We Are Borg

Posted on March 29, 2018. Filed under: Politics, Technology | Tags: , , , , , , , , , , , |

Are you kidding me?” That was the intrusive thought as I perused the electronics store looking for home security systems. My personal privacy is one thing I treasure, and, I wanted to protect my new hermit sanctum from uninvited and opportunistic “guests.”

My sense of what to expect in the way of suitable equipment was stand-alone motion sensors, site alarms, and, maybe closed-circuit camera surveillance, all of which would be subject to my personal control.

But, the systems on display here touted such wondrous features as voice control, inter-device wireless communication, remote viewing of my hermit cave from another city, even talking to a person ringing my doorbell from 200 miles away. And, it was touted, I had personal control of the entire security spectrum through my smart phone or other computerized device. Such control would be managed over Al Gore’s marvelous invention, the World Wide Web. YES! That would be the same internet that allows our identities, wealth, and reputations to be stolen… where employers can read your thoughts on personal web sites and fire you for being non-compliant with the employer’s views.
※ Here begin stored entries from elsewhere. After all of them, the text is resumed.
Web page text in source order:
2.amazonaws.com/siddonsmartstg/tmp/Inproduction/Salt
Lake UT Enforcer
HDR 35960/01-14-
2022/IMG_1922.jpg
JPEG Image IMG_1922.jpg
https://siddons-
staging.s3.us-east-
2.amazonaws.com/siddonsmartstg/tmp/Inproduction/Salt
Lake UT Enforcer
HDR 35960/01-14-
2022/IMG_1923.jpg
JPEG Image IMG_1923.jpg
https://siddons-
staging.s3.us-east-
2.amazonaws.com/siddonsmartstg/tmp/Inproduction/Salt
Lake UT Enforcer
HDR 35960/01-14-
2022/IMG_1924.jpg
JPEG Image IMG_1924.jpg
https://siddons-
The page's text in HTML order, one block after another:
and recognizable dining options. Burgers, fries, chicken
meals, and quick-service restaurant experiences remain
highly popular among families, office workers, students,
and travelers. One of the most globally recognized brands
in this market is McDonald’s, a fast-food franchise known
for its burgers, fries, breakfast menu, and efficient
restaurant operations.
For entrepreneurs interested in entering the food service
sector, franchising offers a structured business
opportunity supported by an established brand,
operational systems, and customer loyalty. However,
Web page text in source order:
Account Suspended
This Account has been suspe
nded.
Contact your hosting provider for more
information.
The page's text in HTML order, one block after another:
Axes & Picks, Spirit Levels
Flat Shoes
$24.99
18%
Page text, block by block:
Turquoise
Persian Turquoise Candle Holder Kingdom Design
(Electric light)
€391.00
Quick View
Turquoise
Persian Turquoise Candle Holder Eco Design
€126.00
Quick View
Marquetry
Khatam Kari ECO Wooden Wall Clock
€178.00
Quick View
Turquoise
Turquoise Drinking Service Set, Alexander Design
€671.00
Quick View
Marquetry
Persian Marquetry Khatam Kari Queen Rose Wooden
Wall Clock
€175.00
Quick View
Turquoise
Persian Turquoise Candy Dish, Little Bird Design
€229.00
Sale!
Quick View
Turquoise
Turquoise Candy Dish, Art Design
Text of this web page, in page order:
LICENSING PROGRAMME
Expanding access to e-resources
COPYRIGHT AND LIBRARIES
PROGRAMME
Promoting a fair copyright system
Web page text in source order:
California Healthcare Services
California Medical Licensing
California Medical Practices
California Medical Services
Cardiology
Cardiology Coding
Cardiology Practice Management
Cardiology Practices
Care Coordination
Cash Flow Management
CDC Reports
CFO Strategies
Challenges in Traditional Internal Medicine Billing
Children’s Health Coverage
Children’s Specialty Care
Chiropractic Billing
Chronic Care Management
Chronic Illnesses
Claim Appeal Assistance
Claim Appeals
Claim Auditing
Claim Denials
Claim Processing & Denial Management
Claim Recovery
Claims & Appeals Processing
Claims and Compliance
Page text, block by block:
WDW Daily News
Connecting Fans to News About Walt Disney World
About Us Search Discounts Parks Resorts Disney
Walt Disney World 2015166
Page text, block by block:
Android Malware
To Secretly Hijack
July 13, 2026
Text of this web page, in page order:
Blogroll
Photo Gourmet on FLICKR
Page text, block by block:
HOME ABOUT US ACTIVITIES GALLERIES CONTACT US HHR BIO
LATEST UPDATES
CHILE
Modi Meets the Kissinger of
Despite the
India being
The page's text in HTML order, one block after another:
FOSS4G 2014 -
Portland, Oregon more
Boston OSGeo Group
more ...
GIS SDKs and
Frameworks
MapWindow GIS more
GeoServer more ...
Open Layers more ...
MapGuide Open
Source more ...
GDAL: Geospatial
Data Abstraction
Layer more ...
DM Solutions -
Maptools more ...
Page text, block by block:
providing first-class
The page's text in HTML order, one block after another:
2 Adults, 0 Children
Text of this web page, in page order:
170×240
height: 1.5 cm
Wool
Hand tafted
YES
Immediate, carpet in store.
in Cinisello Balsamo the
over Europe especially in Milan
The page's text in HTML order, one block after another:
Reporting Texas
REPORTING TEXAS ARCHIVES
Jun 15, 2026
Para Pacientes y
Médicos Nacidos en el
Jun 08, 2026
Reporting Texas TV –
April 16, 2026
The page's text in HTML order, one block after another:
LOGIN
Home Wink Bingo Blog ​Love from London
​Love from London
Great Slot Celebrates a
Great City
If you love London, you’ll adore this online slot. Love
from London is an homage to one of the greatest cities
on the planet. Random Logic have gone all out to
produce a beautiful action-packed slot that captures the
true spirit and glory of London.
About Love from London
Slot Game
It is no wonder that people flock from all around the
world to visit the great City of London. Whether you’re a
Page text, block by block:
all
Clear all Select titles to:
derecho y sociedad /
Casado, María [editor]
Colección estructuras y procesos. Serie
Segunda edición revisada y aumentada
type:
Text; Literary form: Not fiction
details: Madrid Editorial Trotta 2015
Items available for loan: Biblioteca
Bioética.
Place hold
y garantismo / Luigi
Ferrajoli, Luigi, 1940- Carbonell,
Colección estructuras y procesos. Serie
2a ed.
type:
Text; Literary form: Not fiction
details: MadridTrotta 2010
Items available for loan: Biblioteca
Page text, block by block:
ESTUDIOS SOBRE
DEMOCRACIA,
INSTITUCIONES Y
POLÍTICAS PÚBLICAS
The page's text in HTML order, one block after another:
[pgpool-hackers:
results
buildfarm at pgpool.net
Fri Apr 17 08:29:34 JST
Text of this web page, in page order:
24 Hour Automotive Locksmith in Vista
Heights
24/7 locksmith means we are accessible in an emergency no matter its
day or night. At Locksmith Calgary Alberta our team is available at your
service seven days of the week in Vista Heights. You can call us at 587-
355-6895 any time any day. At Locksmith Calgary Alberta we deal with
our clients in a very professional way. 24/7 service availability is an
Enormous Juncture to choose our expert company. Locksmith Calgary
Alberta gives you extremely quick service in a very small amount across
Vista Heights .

Another thought, chilling to my personal sense of privacy and control of my life, flashed through my mind on the heels of that hype: George Orwell’s 1949 novel, Nineteen Eighty-Four. Its distinction was the introduction of the term Big Brother, the name of an authoritative government whose power derived from the application of thought control over its citizens, a power facilitated by confinement and brain-washing of non-compliant persons.

It was the term “internet” that fueled my spine-tingling thought of Big Brother. That net would be the same place that has stored all the formerly private information about my financial dealings, my bank information, my medical information, my comments on Facebook and Twitter, my political affiliations and opinions, my religious convictions, my familial connections; even the kind of music and movies I see and hear, and the kind of things I enjoy and purchase at the grocery store. All known to the internet.

Yes, your personal calendar, though fortified against intrusion by that secret password known only to you, is vulnerable to any hacker’s eyes.

Oh, for the good old days of real privacy. Back then, your personal information was not sold or given away by businesses with whom you contracted, and the use of cash did not announce to the world your name, your address, your description, your employer, your location at the time you made payment, etc.

Cash is a private transaction, whereas credit cards and debit cards scream out everything about you over a virtual public-address system.

I just love internet sites’ declarations of privacy toward your personal business: Because we respect your privacy, we will not sell or give away your information to others… except to our affiliates and 3rd parties who can help us make another buck, and they have not agreed to anything regarding the privacy of your personal information.

That previous paragraph was my personal summation of what that 10,000-word, fine-print declaration of respect intimates.

Once, I considered myself to be “John Q. Citizen.” Now, I have become stamped on the forehead as “Grade-A Prime Marketing Prospect.”

I resist, but I know…

resistance is futile.

I try to remain apart, but, I know…

I will be assimilated.

Though Orwell missed the bigger picture, his Big Brother has jumped into the Collective Mind of internet feet first. NSA, FBI, FCC, KGB, and a host of other alphabet soup agencies and dot-com web sites gleefully mine the mother-lode of data held within that COLLECTIVE mind of internet.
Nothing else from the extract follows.